Ethereum 101: How Transactions Are Included in a Block

·

This is the second installment in the Ethereum 101 series. Previously, we explored blocks and how they’re linked to form a blockchain, then examined real block data on a test network.

Note: Since the time of writing, Ethereum’s transaction fees have risen significantly due to increased demand. A new fee model (EIP-1559) has also been implemented. While the examples here may no longer reflect current fee mechanics, the core concepts remain valid.

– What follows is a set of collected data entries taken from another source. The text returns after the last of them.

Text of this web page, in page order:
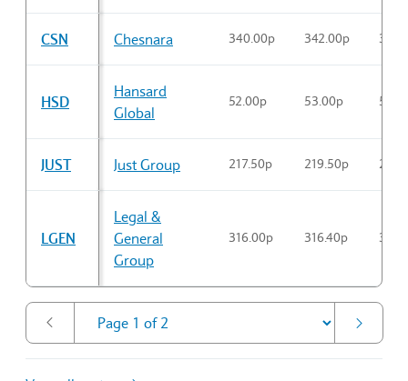
CSN Chesnara 340.00p 342.00p
HSD
Hansard
Global
52.00p 53.00p
JUST Just Group 217.50p 219.50p
LGEN
Legal &
General
Group
316.00p 316.40p
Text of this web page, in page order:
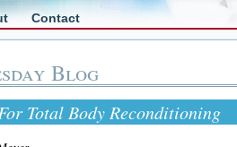
Contact
Blog
Total Body Reconditioning
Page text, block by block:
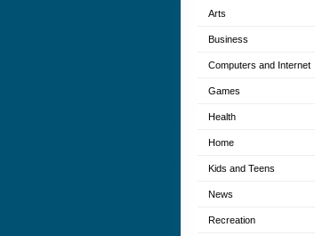
Arts
Business
Computers and Internet
Games
Health
Home
Kids and Teens
News
Recreation
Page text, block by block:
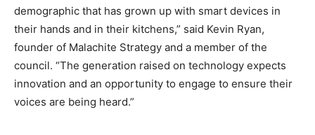
demographic that has grown up with smart devices in
their hands and in their kitchens,” said Kevin Ryan,
founder of Malachite Strategy and a member of the
council. “The generation raised on technology expects
innovation and an opportunity to engage to ensure their
voices are being heard.”
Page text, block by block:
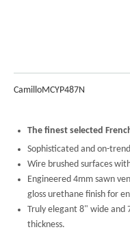
INSTALLATION & CARE
CamilloMCYP487N
The finest selected
Sophisticated and on-
Wire brushed surfaces
Engineered 4mm sawn
gloss urethane finish for
Truly elegant 8" wide and
thickness.
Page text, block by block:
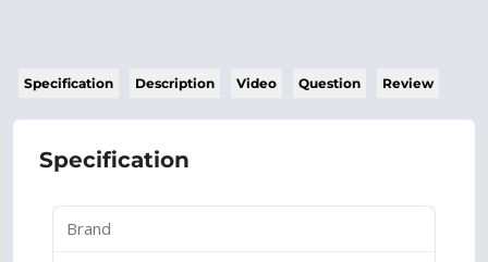
Specification Description Video Question Review
Specification
Brand
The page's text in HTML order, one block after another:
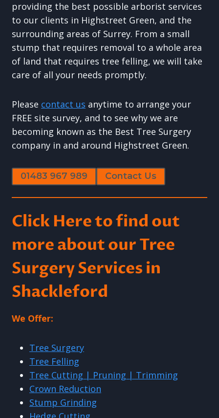
providing the best possible arborist services
to our clients in Highstreet Green, and the
surrounding areas of Surrey. From a small
stump that requires removal to a whole area
of land that requires tree felling, we will take
care of all your needs promptly.
Please contact us anytime to arrange your
FREE site survey, and to see why we are
becoming known as the Best Tree Surgery
company in and around Highstreet Green.
01483 967 989 Contact Us
Click Here to find out
more about our Tree
Surgery Services in
Shackleford
We Offer:
Tree Surgery
Tree Felling
Tree Cutting | Pruning | Trimming
Crown Reduction
Stump Grinding
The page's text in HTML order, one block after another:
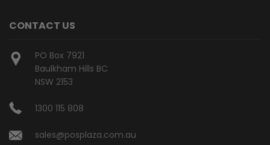
CONTACT US
PO Box 7921
Baulkham Hills BC
NSW 2153
1300 115 808
sales@posplaza.com.au
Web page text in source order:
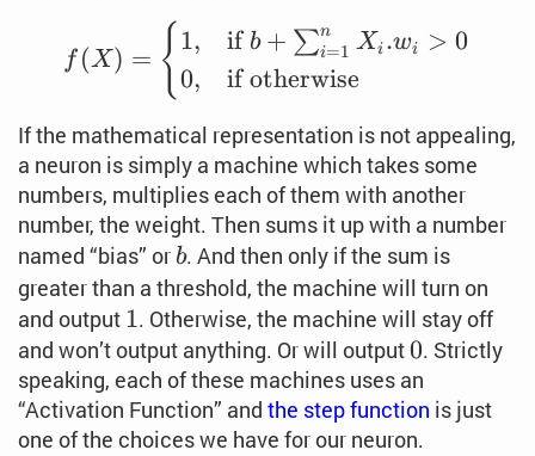
f(X) = \begin{cases}
f (X) = {1,
0,
if b + ∑i=1
n Xi .wi > 0
ifotherwise
If the mathematical representation is not appealing,
a neuron is simply a machine which takes some
numbers, multiplies each of them with another
number, the weight. Then sums it up with a number
named “bias” or b
b. And then only if the sum is
greater than a threshold, the machine will turn on
and output 1
1. Otherwise, the machine will stay off
and won’t output anything. Or will output0
0. Strictly
speaking, each of these machines uses an
“Activation Function” and the step function is just
one of the choices we have for our neuron.
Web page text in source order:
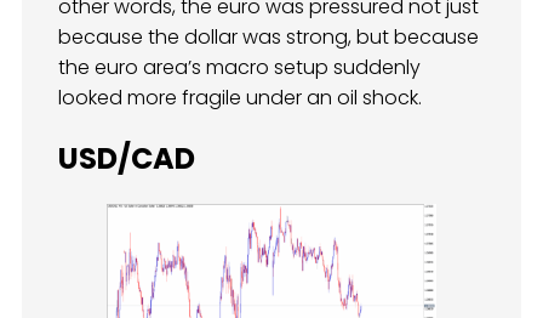
other words, the euro was pressured not just
because the dollar was strong, but because
the euro area’s macro setup suddenly
looked more fragile under an oil shock.
USD/CAD
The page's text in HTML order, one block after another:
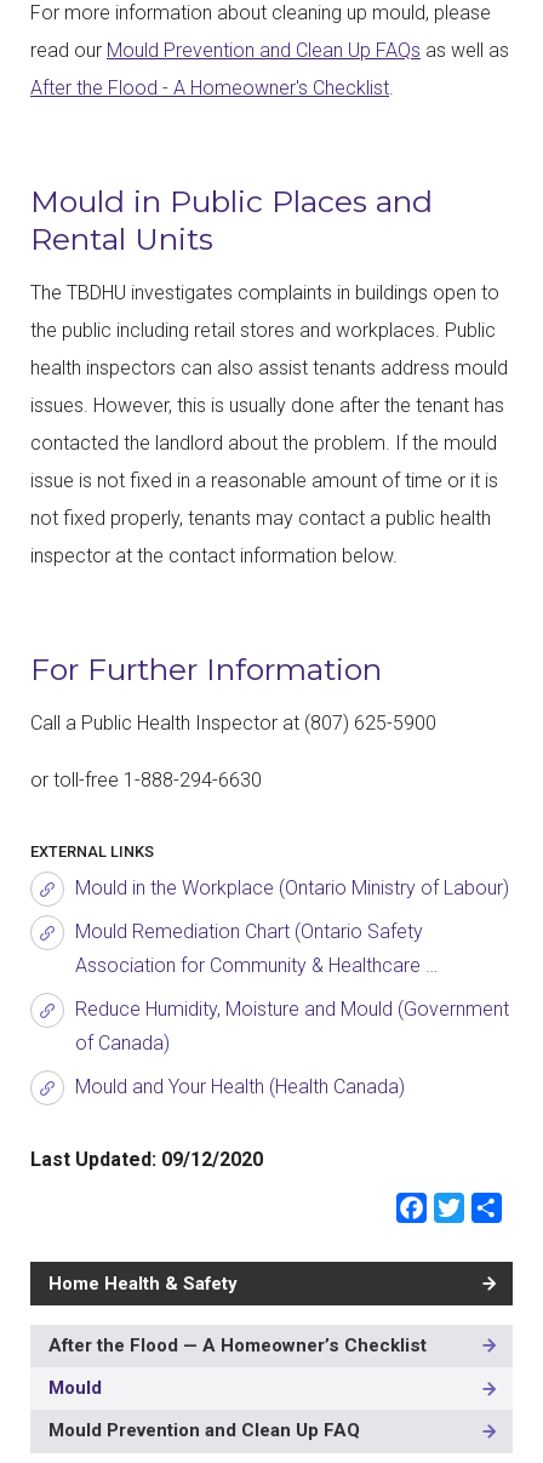
For more information about cleaning up mould, please
read our Mould Prevention and Clean Up FAQs as well as
After the Flood - A Homeowner's Checklist.
Mould in Public Places and
Rental Units
The TBDHU investigates complaints in buildings open to
the public including retail stores and workplaces. Public
health inspectors can also assist tenants address mould
issues. However, this is usually done after the tenant has
contacted the landlord about the problem. If the mould
issue is not fixed in a reasonable amount of time or it is
not fixed properly, tenants may contact a public health
inspector at the contact information below.
For Further Information
Call a Public Health Inspector at (807) 625-5900
or toll-free 1-888-294-6630
EXTERNAL LINKS
Mould in the Workplace (Ontario Ministry of Labour)
Mould Remediation Chart (Ontario Safety
Association for Community & Healthcare …
Reduce Humidity, Moisture and Mould (Government
of Canada)
Mould and Your Health (Health Canada)
Last Updated: 09/12/2020
Home Health & Safety
MAIN
-
3RD
LEVEL
After the Flood — A Homeowner’s Checklist
Mould
Mould Prevention and Clean Up FAQ

How Transactions Enter a Block

Each Ethereum block contains metadata and a set of transactions. But how do transactions get included? Key questions include:

The Role of Transaction Fees

On Ethereum, every transaction requires a fee. Unlike traditional fees, you set your own amount—even $0. However, supply and demand dictate whether your transaction is processed.

Example Scenario

Imagine sending $20 to a friend with a $0.01 fee. Your transaction becomes pending and enters the transaction pool—a waiting area for unprocessed transactions. Higher fees generally mean faster inclusion. If thousands of transactions offer $0.05 fees, your $0.01 transaction may wait indefinitely.

👉 Discover how gas fees impact Ethereum transactions

How Wallets Simplify Fees

Most wallets (like MetaMask) analyze network conditions and offer fee tiers based on urgency:

At peak times, over 30,000 transactions may queue. Many with insufficient fees are eventually dropped.

Understanding Gas and Block Limits

Gas: Ethereum’s Computational Unit

Every transaction consumes gas, representing computational work. Simple transfers require 21,000 gas. You control the gas price (cost per unit), which determines total fees:

Block Gas Limits

Each block has a gas limit (~10 million gas currently). This restricts transactions per block:

10,000,000 gas ÷ 21,000 gas/transaction ≈ 476 transactions

Complex transactions (e.g., smart contracts) exceed 21,000 gas, reducing practical throughput. One massive transaction could fill an entire block—though this is rare due to high costs.

Key Takeaways

👉 Learn advanced Ethereum transaction strategies

FAQ

Why would my Ethereum transaction fail?

Low gas prices or sudden network congestion can cause transactions to remain pending or drop from the pool.

How can I estimate the right gas fee?

Use wallet-recommended fees or tools like Etherscan’s gas tracker. Adjust based on urgency.

What’s the difference between gas and gas price?

Can a single transaction fill a block?

Technically yes, but this is impractical due to prohibitive costs for most users.